I was fortunate, that I could, but I sold everything I owned, down to a suitcase and moved across the county to a place that was cheaper - and for rentals!
I left my family, my 'growing-up' hometown. 18 and fresh out of school.
My family was mortified that I had 'left', but I made sure I set aside funds each month for a
flight 'home' at least once-a-year.
I had but 3 friends in my new very large city, no job - homeless.
Funny, I didn't look at it as 'homeless', I never put it in that 'box'.
'Homeless' was a couch for 2-weeks by which time I had a good paying job and secured a 'rental' - a bit of used furniture and I was set.
It worked for me.
With each successive new job that paid better I saved until I could purchase a very small condo (with my down payment, I was able to secure a small mortgage).
I rode the housing cycles, selling, buying at the right times.
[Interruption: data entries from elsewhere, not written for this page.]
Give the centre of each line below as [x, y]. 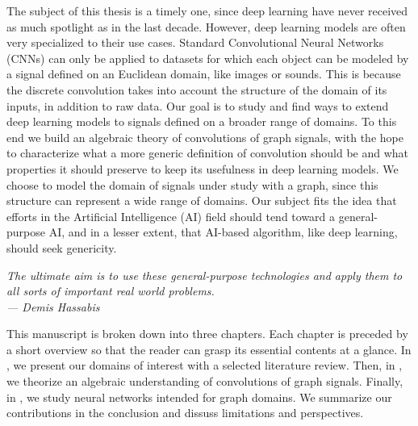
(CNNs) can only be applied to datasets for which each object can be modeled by [208, 58]
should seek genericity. [62, 247]
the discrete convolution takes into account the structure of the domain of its [197, 89]
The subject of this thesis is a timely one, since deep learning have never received [207, 10]
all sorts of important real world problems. [111, 291]
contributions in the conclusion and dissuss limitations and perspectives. [185, 413]
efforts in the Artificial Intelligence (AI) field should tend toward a [171, 216]
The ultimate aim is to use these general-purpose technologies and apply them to [205, 275]
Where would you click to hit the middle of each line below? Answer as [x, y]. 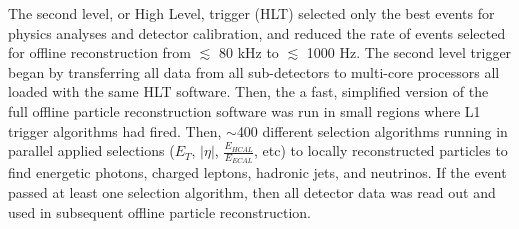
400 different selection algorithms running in [372, 130]
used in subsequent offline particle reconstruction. [159, 211]
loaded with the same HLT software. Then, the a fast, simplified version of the [248, 91]
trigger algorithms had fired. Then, [115, 130]
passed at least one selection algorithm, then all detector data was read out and [252, 191]
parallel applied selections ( [91, 150]
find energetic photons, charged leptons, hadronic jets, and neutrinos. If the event [257, 172]
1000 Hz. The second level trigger [409, 52]
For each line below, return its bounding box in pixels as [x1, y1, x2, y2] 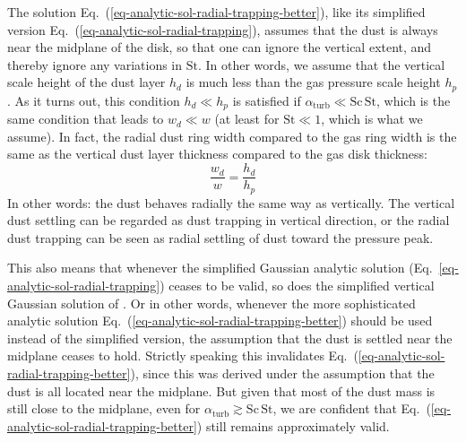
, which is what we [321, 109, 423, 128]
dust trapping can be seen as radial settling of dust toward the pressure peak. [7, 228, 434, 247]
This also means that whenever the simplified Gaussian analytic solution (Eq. [7, 258, 433, 277]
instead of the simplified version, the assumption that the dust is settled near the [7, 328, 453, 347]
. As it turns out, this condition [7, 91, 180, 109]
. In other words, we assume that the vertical [197, 55, 445, 74]
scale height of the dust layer [7, 73, 166, 91]
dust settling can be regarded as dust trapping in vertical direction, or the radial [7, 211, 450, 230]

Often I lived in places that were total dumps, in the 'worst' of worst areas of the city.
Fixed them up (not total gut jobs, fixed up 'enough').
Today, people post pictures of houses that are 'awful', comment on how bad they are and the price. I look at those places and laugh, I would have bought in a heartbeat.
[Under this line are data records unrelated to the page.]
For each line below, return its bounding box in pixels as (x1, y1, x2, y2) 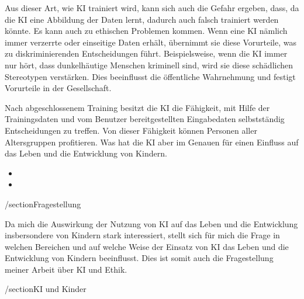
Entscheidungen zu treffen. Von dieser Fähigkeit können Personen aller (5, 124, 257, 136)
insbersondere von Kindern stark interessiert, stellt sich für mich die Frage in (5, 229, 280, 241)
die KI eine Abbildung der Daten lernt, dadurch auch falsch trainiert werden (5, 13, 279, 25)
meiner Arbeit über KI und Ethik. (5, 263, 127, 275)
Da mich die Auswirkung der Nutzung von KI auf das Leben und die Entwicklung (5, 217, 298, 230)
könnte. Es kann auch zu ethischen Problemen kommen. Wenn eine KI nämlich (5, 25, 288, 37)
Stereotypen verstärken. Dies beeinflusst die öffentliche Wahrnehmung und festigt (5, 70, 296, 82)
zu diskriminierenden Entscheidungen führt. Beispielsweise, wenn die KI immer (5, 47, 288, 60)

I loved my work, my entertainment was always pre-planned and free (free entertainment required planning); anything I could think of that didn't cost money and by then a large group of friends, the kind of friends that I could bribe with pizza, beer and get my entire house painted in a day. I had 'painting' parties, 'rip up floors' parties, anything I could add 'party' too I did it and people came.
Sold each home for profit, some more dollars than others and made enough to move to BC and back to rentals.
Rinse and repeat the above.
'Sacrifice', I didn't see it as that then, I just did what I felt I had to do and besides, didn't everyone do that?
I seriously did not know any better.
I didn't have one single dollar 'gifted' or loaned to me by family. By today's standards I was 'poor', I didn't know I was because life was full, fun and I was fortunate to have a group of people who cared about me and I them.
I had fun, I gained confidence with each property and I learned.